Print out the entries that follow exactly, missing none.

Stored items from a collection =
-------

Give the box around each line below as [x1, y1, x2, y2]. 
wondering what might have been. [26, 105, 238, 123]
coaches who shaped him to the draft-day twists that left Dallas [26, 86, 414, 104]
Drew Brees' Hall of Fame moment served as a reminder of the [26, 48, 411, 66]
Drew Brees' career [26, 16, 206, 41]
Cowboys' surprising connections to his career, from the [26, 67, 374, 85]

-------

RESULT OF THE EXERCISE =
Give the box around each line below as [x1, y1, x2, y2]. 
wondering what might have been. [26, 105, 238, 123]
coaches who shaped him to the draft-day twists that left Dallas [26, 86, 414, 104]
Drew Brees' Hall of Fame moment served as a reminder of the [26, 48, 411, 66]
Drew Brees' career [26, 16, 206, 41]
Cowboys' surprising connections to his career, from the [26, 67, 374, 85]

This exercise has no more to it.